Structure adds scalability a look beyond networks
I am taking a course on Network Systems Foundations. In the addressing part of the internet protocol class, the professor said a quote that powerfully caught my attention:
Given that Structure Adds Scalability
• In Ethernet we saw tables had 1 entry per destination
• That doesn’t scale to billions of devices worldwide
• Solution — add structure to addresses so devices can be grouped
I love when I can reference patterns across systems in software and this one hits that spot! Let’s see which other areas this principle becomes relevant beyond network addressing:
Databases
- Indexing: Instead of searching through every record, databases use structured indexes (e.g., B-trees, hash indexes) to quickly locate data. This allows databases to scale to billions of records while maintaining fast query performance.
- Sharding: adds structure to data distribution, allowing for horizontal scaling.
- Database systems like Cassandra use structured partitioning strategies to distribute data across nodes. This allows for horizontal scaling to handle massive datasets.
Caching strategies
- Implementing structured caching layers (e.g., L1, L2, L3 caches) improves performance at scale.
- Hierarchical Caching: Implementing multi-level cache structures (e.g., memory, SSD, HDD) improves performance at scale. Example: CDNs use hierarchical caching to serve content closer to users.
Event-Driven architecture
- Structuring applications around events and message queues allows for better decoupling and scalability of components.
Domain-Driven Design (DDD)
- Structuring software around business domains improves scalability of complex business logic.
API Design
- Structuring APIs with clear hierarchies and versioning improves scalability and maintainability. Example: `/api/v1/users/{userId}/posts` provides a clear structure for accessing resources.
Microservices
- Breaking down a monolithic application into structured, smaller services allows for better scalability.
- Each service can be scaled independently based on its specific load.
Load balancing
- Using algorithms (e.g., consistent hashing) for load balancing allows for better distribution of requests across servers.
Containerization and Orchestration
- Structuring applications into containers and using orchestration tools like Kubernetes allows for better scalability and management of complex distributed systems.
Scalability of device data at Netflix
At Netflix I worked on a large migration of an existing application storing device data. The new system needed to tackle new business use cases like games, handle a higher volume of data and each data object required to add more fields. We proposed and implemented a new data model using Protocol Buffer messages for binary data storage and used the Key Value store abstraction of Netflix’s Data Gateway abstractions.
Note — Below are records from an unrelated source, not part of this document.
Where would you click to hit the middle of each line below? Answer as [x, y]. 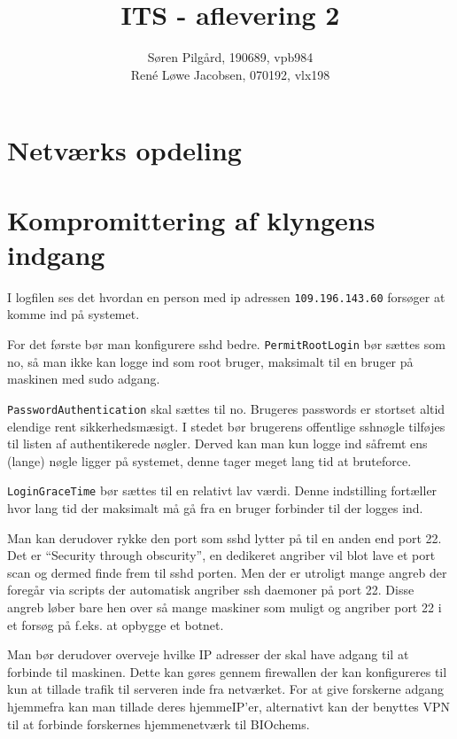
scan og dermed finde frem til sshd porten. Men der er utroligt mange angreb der [227, 572]
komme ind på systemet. [74, 314]
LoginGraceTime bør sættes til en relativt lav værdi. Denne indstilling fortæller [222, 490]
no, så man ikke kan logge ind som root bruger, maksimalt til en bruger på [210, 361]
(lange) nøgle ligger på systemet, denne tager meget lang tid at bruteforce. [209, 460]
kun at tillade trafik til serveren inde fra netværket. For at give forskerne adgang [226, 689]
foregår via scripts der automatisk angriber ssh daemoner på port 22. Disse [211, 590]
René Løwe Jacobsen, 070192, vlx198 [230, 74]
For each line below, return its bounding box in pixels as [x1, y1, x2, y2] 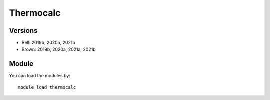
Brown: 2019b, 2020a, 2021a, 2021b [21, 46, 96, 52]
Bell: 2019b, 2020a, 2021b [21, 40, 76, 46]
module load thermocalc [18, 84, 76, 90]
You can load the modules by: [9, 73, 71, 79]
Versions [9, 26, 38, 35]
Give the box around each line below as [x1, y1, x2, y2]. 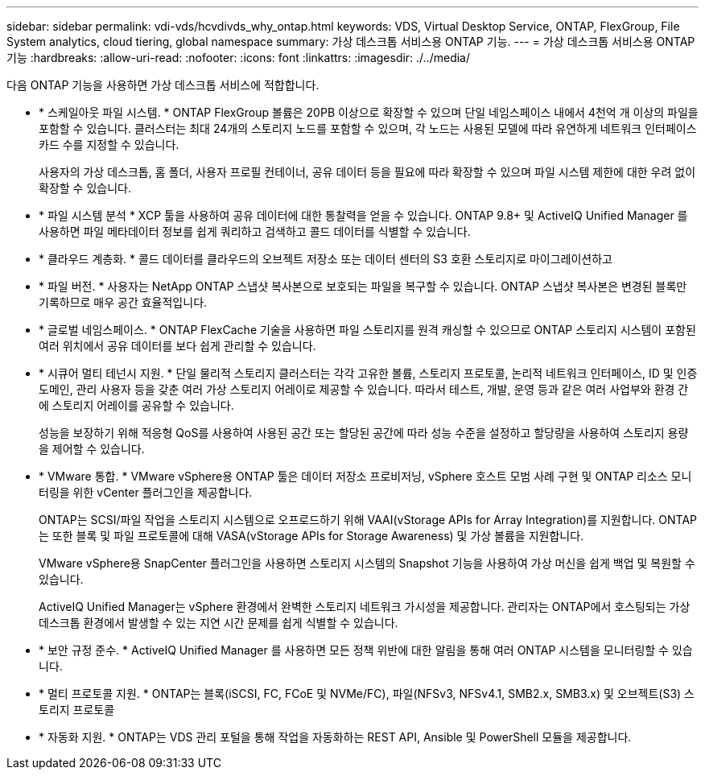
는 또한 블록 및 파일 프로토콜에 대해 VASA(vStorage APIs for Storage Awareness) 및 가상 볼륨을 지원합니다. [39, 529, 584, 543]
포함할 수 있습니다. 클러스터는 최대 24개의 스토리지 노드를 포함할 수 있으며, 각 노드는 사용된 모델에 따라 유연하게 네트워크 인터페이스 [39, 122, 697, 135]
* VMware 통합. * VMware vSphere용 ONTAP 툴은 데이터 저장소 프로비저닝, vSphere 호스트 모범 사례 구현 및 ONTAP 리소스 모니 [39, 469, 692, 483]
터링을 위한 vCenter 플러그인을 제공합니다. [39, 485, 253, 499]
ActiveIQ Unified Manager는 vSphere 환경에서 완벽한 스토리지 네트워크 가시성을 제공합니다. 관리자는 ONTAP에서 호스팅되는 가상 [39, 600, 691, 613]
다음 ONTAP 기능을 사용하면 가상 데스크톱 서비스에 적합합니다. [6, 78, 320, 92]
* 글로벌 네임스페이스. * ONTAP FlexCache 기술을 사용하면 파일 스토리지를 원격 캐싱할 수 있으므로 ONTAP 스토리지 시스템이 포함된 [39, 323, 696, 336]
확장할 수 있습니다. [39, 181, 131, 195]
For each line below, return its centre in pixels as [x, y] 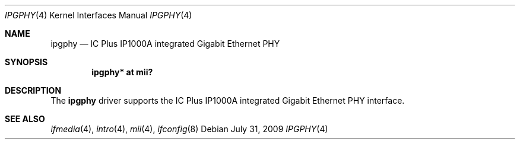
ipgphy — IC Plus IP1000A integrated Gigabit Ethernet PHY [165, 44]
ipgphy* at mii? [122, 72]
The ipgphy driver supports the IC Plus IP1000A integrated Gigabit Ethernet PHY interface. [228, 100]
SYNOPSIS [26, 62]
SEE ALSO [25, 119]
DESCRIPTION [33, 90]
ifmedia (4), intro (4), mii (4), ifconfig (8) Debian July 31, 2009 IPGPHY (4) [189, 129]
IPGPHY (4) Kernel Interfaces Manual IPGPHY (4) [99, 15]
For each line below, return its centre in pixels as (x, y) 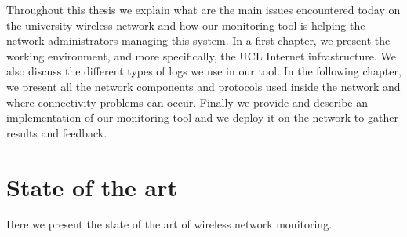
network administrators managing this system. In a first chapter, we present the (198, 40)
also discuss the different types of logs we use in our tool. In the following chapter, (204, 71)
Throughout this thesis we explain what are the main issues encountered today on (203, 9)
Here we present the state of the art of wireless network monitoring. (169, 224)
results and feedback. (57, 132)
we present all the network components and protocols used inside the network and (203, 86)
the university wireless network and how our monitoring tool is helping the (186, 25)
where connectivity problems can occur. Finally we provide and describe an (187, 102)
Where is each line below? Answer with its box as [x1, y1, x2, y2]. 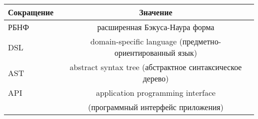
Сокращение [8, 6, 54, 18]
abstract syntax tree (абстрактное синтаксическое [69, 61, 242, 73]
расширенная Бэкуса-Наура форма [97, 21, 214, 33]
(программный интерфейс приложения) [88, 101, 224, 113]
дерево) [142, 73, 169, 84]
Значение [139, 6, 173, 18]
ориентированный [114, 47, 176, 58]
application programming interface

The use of a structured approach to data storage with protobuf format’s efficient serialization and compact data representation introduced several benefits:
- Cost savings: The new system, using Key Value service, allowed us to store significantly more data at less than 60% of the cost of our previous Cassandra clusters.
- Product innovation: The protobuf data model approach enabled additional features like granular device management, which improved synchronization between device states and user actions. It also eased the development of new functionalities, including new capabilities for device state management and offline data processing. This demonstrates how a well-structured system can scale not just in terms of data volume, but also in its ability to support evolving feature sets and use cases.
- Increase maintainability: The new structured approach leveraged the latest version of service frameworks and data gateway abstractions. This standardized, up-to-date infrastructure improved maintainability and scalability by following established best practices and receiving regular updates and making it easier to make framework updates, the new system now runs in Java 21.
Recognizing principles like adding structure for scalability helps us identify common & powerful patterns across different domains in software development. It expands our mental models about scalable software design and guides our approach to solving complex problems in system architecture. I am always excited to learn about new applications of this principle. How have you leveraged structure to enhance scalability in your projects?